# got a little lucky....



## shaun larsen (Aug 5, 2011)

when i put in for turkeys this year, i had a pretty good idea that i would be hunting the LE season this year. with 5 points, it should be a given! ( pretty sad when it takes more time to draw a turkey tag in this state than it does a LE elk tag :roll: ). draw results come back 'successful', and the scouting began. i had several locations i was watching, but had a hard time deciding where i was going to hunt opening day. at midnight last night, i finally decided on where to go. its was a place i knew had some birds in it, but hadnt seen one yet during all my scouting. when the alarm went off at 415, i look out side to see a down pour. went back to bed and decided to make today more of a scouting trip and hit the hills when it was light. at 745, i parked the truck and headed to the spot. with the wind, snow and rain, i didnt expect to see or hear anything. but you cant kill them sitting at home! when i had hiked almost to where i wanted to be, i immediately started seeing turkey sign and actually bumped a few birds. we sat and listen for a bit and heard a bird gobble not too far off. after a quick conversation with my buddy, we put together a plan and set up. long story short, a picture perfect senario unfolded. had him in full strutt at less than 20 yards when i clicked saftey off and sent him to the big roost tree in the sky!

didnt take alot of glory photos due to a camera battery malfunction, but got a few on the phone. hes not the biggest bird, but definitely a trophy in my book. 9" beard and 3/4" spurs.
































it was a short hunt, but a great one none the less!! already lookin forward to the next LE turkey hunt! (lets hope its not another 5 years away  )


----------



## Packfish (Oct 30, 2007)

Nice


----------



## gooseblaster (Sep 2, 2009)

Good looking bird!


----------



## proutdoors (Sep 24, 2007)

Nice!


----------



## TEX-O-BOB (Sep 12, 2007)

Atta kid.


----------



## amadkau (Sep 7, 2011)

Way to go.

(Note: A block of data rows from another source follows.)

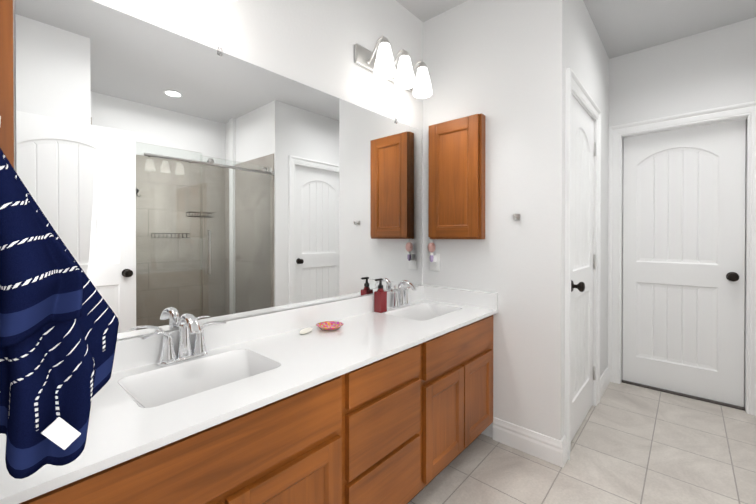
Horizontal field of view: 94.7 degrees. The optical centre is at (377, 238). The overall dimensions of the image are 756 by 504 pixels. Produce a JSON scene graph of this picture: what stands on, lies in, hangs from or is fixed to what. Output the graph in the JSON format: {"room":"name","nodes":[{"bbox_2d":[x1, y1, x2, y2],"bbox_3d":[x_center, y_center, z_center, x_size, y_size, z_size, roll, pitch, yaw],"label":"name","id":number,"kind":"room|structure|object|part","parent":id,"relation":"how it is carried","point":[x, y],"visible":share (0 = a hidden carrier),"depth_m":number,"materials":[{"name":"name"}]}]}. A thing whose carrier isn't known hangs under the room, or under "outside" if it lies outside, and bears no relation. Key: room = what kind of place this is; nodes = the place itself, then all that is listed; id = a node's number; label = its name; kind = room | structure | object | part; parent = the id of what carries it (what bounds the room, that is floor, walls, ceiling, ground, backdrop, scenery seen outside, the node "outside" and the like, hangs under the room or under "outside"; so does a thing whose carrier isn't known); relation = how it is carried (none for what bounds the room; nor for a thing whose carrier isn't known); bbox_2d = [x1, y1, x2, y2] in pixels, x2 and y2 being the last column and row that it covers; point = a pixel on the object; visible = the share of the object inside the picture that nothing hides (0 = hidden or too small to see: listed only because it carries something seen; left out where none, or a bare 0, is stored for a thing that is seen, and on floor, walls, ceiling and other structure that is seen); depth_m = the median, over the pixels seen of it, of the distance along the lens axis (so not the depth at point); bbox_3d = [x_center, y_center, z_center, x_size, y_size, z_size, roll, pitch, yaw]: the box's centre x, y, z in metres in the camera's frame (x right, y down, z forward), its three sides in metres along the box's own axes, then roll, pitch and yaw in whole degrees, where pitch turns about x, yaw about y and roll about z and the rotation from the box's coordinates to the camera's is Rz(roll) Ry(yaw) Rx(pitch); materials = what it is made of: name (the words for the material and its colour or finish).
{"room":"bathroom","nodes":[
{"label":"bathroom","id":0,"kind":"room"},
{"bbox_2d":[13,0,422,339],"bbox_3d":[0.073,-0.152,2.238,0.132,2.700,3.740,0,0,42],"label":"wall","id":1,"kind":"structure","parent":0,"point":[168,178],"depth_m":1.37,"materials":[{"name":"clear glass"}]},
{"bbox_2d":[355,36,431,97],"bbox_3d":[0.124,-1.001,2.053,0.204,0.217,0.536,0,0,42],"label":"sconce","id":2,"kind":"object","parent":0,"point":[381,64],"visible":1,"depth_m":1.98,"materials":[{"name":"white glass"}]},
{"bbox_3d":[0.055,-1.023,2.114,0.020,0.104,0.536,0,0,42],"label":"plate","id":3,"kind":"part","parent":2,"relation":"part of","materials":[{"name":"silver metal"}]},
{"bbox_2d":[423,0,537,437],"bbox_3d":[0.637,-0.152,2.217,0.760,2.700,0.120,0,0,42],"label":"wall","id":4,"kind":"structure","parent":0,"point":[480,56],"depth_m":2.06,"materials":[{"name":"white paint"}]},
{"bbox_2d":[428,239,439,270],"bbox_3d":[0.390,0.106,2.310,0.085,0.204,0.070,0,0,42],"label":"electrical outlet plate","id":5,"kind":"object","parent":4,"relation":"attached to","point":[434,262],"visible":0.96,"depth_m":2.29,"materials":[{"name":"white plastic"}]},
{"bbox_2d":[428,113,484,238],"bbox_3d":[0.492,-0.375,2.212,0.367,0.752,0.074,0,0,42],"label":"medicine cabinet","id":6,"kind":"object","parent":4,"relation":"attached to","point":[456,207],"visible":1,"depth_m":2.17,"materials":[{"name":"brown wood"}]},
{"bbox_2d":[513,214,519,219],"bbox_3d":[0.777,-0.125,1.973,0.034,0.035,0.056,0,0,42],"label":"robe hook","id":7,"kind":"object","parent":4,"relation":"attached to","point":[516,216],"visible":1,"depth_m":1.98,"materials":[{"name":"silver metal"}]},
{"bbox_2d":[493,417,567,467],"bbox_3d":[0.858,1.135,1.987,0.384,0.130,0.089,0,0,42],"label":"baseboard","id":8,"kind":"structure","parent":4,"relation":"attached to","point":[540,446],"depth_m":1.93,"materials":[{"name":"white paint"}]},
{"bbox_2d":[537,0,608,440],"bbox_3d":[1.448,-0.153,2.466,0.120,2.700,1.570,0,0,42],"label":"wall","id":9,"kind":"structure","parent":0,"point":[553,40],"depth_m":1.89,"materials":[{"name":"white paint"}]},
{"bbox_2d":[564,67,600,459],"bbox_3d":[1.322,0.135,2.218,0.024,2.127,0.884,0,0,42],"label":"door frame","id":10,"kind":"structure","parent":9,"relation":"attached to","point":[575,86],"depth_m":1.94,"materials":[{"name":"white paint"}]},
{"bbox_2d":[571,95,595,440],"bbox_3d":[1.325,0.171,2.222,0.105,2.030,0.704,0,0,42],"label":"door","id":11,"kind":"structure","parent":9,"relation":"in","point":[582,204],"depth_m":2.25,"materials":[{"name":"white paint"}]},
{"bbox_3d":[1.145,0.273,1.994,0.070,0.067,0.067,0,0,42],"label":"side door knob","id":12,"kind":"part","parent":11,"relation":"part of","materials":[{"name":"black metal"}]},
{"bbox_3d":[1.546,0.160,2.488,0.013,1.699,0.013,0,0,42],"label":"side door hinge","id":13,"kind":"part","parent":11,"relation":"part of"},
{"bbox_2d":[572,92,594,120],"bbox_3d":[1.268,-0.848,2.260,0.120,0.018,0.740,0,0,42],"label":"trim","id":14,"kind":"structure","parent":9,"relation":"attached to","point":[576,98],"depth_m":2.20,"materials":[{"name":"white paint"}]},
{"bbox_2d":[593,121,594,405],"bbox_3d":[1.508,0.178,2.536,0.120,2.037,0.018,0,0,42],"label":"trim","id":15,"kind":"structure","parent":9,"relation":"attached to","point":[593,255],"depth_m":2.49,"materials":[{"name":"white paint"}]},
{"bbox_2d":[600,366,609,398],"bbox_3d":[1.777,1.130,2.741,0.016,0.130,0.493,0,0,42],"label":"baseboard","id":16,"kind":"structure","parent":9,"relation":"attached to","point":[604,379],"depth_m":2.74,"materials":[{"name":"white paint"}]},
{"bbox_2d":[396,0,755,58],"bbox_3d":[1.248,-1.544,1.060,3.440,0.100,5.680,0,0,42],"label":"ceiling","id":17,"kind":"structure","parent":0,"point":[623,27],"depth_m":2.35,"materials":[{"name":"grey paint"}]},
{"bbox_2d":[408,382,755,503],"bbox_3d":[1.248,1.256,1.079,3.440,0.100,5.680,0,0,42],"label":"floor","id":18,"kind":"structure","parent":0,"point":[632,444],"depth_m":1.86,"materials":[{"name":"tile"}]},
{"bbox_2d":[0,280,497,503],"bbox_3d":[-0.167,0.729,1.487,0.535,0.947,2.044,0,0,42],"label":"bathroom vanity","id":19,"kind":"object","parent":18,"relation":"on","point":[365,403],"visible":1,"depth_m":1.18,"materials":[{"name":"brown wood"}]},
{"bbox_2d":[140,313,225,365],"bbox_3d":[-0.652,0.341,1.200,0.138,0.167,0.277,0,0,42],"label":"faucet","id":20,"kind":"object","parent":19,"relation":"on","point":[194,344],"depth_m":1.21,"materials":[{"name":"silver metal"}]},
{"bbox_2d":[299,327,311,333],"bbox_3d":[-0.325,0.414,1.571,0.064,0.016,0.090,0,0,42],"label":"soap","id":21,"kind":"object","parent":19,"relation":"on","point":[306,330],"visible":0.98,"depth_m":1.55,"materials":[{"name":"white"}]},
{"bbox_2d":[316,321,343,330],"bbox_3d":[-0.226,0.411,1.630,0.129,0.021,0.129,0,0,42],"label":"dish","id":22,"kind":"object","parent":19,"relation":"on","point":[329,325],"visible":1,"depth_m":1.66,"materials":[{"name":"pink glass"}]},
{"bbox_2d":[374,278,386,312],"bbox_3d":[0.009,0.323,1.995,0.054,0.192,0.071,0,0,42],"label":"soap dispenser","id":23,"kind":"object","parent":19,"relation":"on","point":[380,299],"visible":1,"depth_m":1.99,"materials":[{"name":"red plastic"}]},
{"bbox_2d":[390,280,417,308],"bbox_3d":[0.173,0.335,2.125,0.138,0.167,0.277,0,0,42],"label":"faucet","id":24,"kind":"object","parent":19,"relation":"on","point":[401,298],"depth_m":2.14,"materials":[{"name":"silver metal"}]},
{"bbox_2d":[621,380,744,410],"bbox_3d":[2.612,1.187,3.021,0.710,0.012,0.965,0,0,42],"label":"threshold","id":25,"kind":"object","parent":18,"relation":"on","point":[687,396],"visible":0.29,"depth_m":2.63,"materials":[{"name":"grey metal"}]},
{"bbox_2d":[609,56,618,126],"bbox_3d":[2.001,-0.156,2.943,0.070,2.700,0.120,0,0,42],"label":"wall","id":26,"kind":"structure","parent":0,"point":[614,91],"depth_m":2.89,"materials":[{"name":"white paint"}]},
{"bbox_2d":[620,136,622,383],"bbox_3d":[2.034,0.175,2.916,0.018,2.037,0.120,0,0,42],"label":"trim","id":27,"kind":"structure","parent":26,"relation":"attached to","point":[621,271],"depth_m":2.88,"materials":[{"name":"white paint"}]},
{"bbox_2d":[622,139,623,375],"bbox_3d":[2.081,0.176,2.945,0.014,2.035,0.015,0,0,42],"label":"trim","id":28,"kind":"structure","parent":26,"relation":"attached to","point":[622,346],"depth_m":2.95,"materials":[{"name":"white paint"}]},
{"bbox_2d":[619,17,755,124],"bbox_3d":[2.419,-0.154,2.570,1.050,2.700,0.120,0,0,42],"label":"wall","id":29,"kind":"structure","parent":0,"point":[709,69],"depth_m":2.58,"materials":[{"name":"white paint"}]},
{"bbox_2d":[608,101,755,415],"bbox_3d":[2.259,0.132,2.619,0.894,2.127,0.024,0,0,42],"label":"door frame","id":30,"kind":"structure","parent":29,"relation":"attached to","point":[616,133],"depth_m":2.69,"materials":[{"name":"white paint"}]},
{"bbox_2d":[622,119,745,406],"bbox_3d":[2.302,0.169,2.667,0.704,2.030,0.105,0,0,42],"label":"door","id":31,"kind":"structure","parent":29,"relation":"in","point":[683,245],"depth_m":2.65,"materials":[{"name":"white paint"}]},
{"bbox_3d":[2.508,0.270,2.460,0.067,0.067,0.070,0,0,42],"label":"far door knob","id":32,"kind":"part","parent":31,"relation":"part of","materials":[{"name":"black metal"}]},
{"bbox_2d":[622,115,748,138],"bbox_3d":[2.307,-0.851,2.666,0.750,0.018,0.120,0,0,42],"label":"trim","id":33,"kind":"structure","parent":29,"relation":"attached to","point":[688,126],"depth_m":2.60,"materials":[{"name":"white paint"}]},
{"bbox_2d":[744,116,748,412],"bbox_3d":[2.580,0.178,2.429,0.018,2.037,0.120,0,0,42],"label":"trim","id":34,"kind":"structure","parent":29,"relation":"attached to","point":[746,267],"depth_m":2.40,"materials":[{"name":"white paint"}]},
{"bbox_3d":[-0.673,-0.140,0.479,1.120,2.700,0.122,0,0,42],"label":"wall","id":35,"kind":"structure","parent":0,"visible":0},
{"bbox_2d":[0,0,13,167],"bbox_3d":[-0.824,-0.365,0.737,0.367,0.752,0.060,0,0,42],"label":"medicine cabinet","id":36,"kind":"object","parent":35,"relation":"attached to","point":[6,88],"visible":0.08,"depth_m":0.64,"materials":[{"name":"brown wood"}]},
{"bbox_2d":[0,116,118,478],"bbox_3d":[-0.495,0.057,0.522,0.217,0.536,0.178,0,0,42],"label":"hanging towel","id":37,"kind":"object","parent":35,"relation":"hanging from","point":[59,323],"visible":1,"depth_m":0.47,"materials":[{"name":"blue fabric"}]}
]}

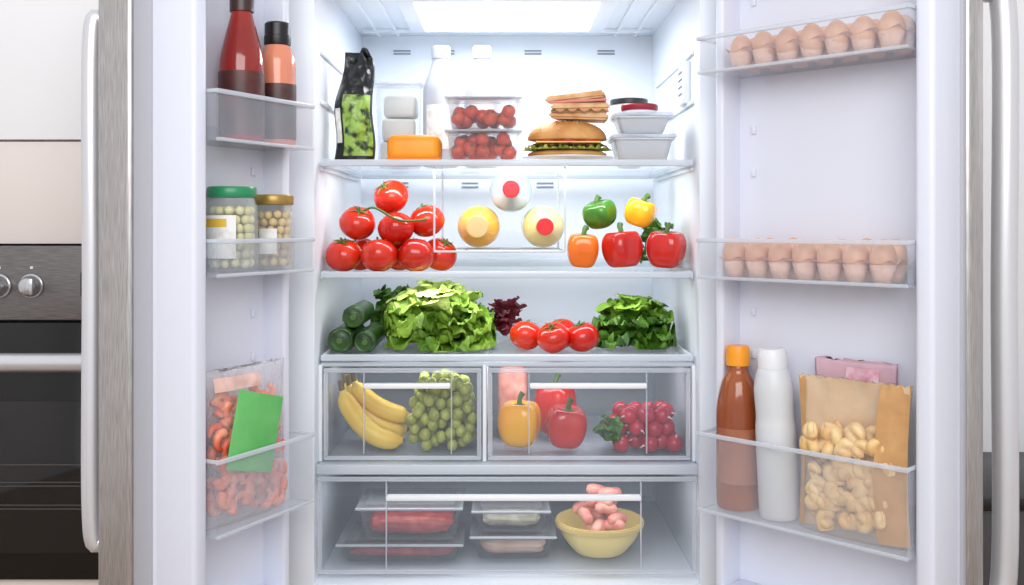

It's awesome when things fall into place like that. I'm hoping for the same in a couple of weeks.


----------



## Huge29 (Sep 17, 2007)

Very nice, congrats!


----------



## Bears Butt (Sep 12, 2007)

Excellent! Good going!


----------



## AF CYN (Mar 19, 2009)

Great bird and you got to sleep in!


----------



## wyogoob (Sep 7, 2007)

CONGRATS!!


----------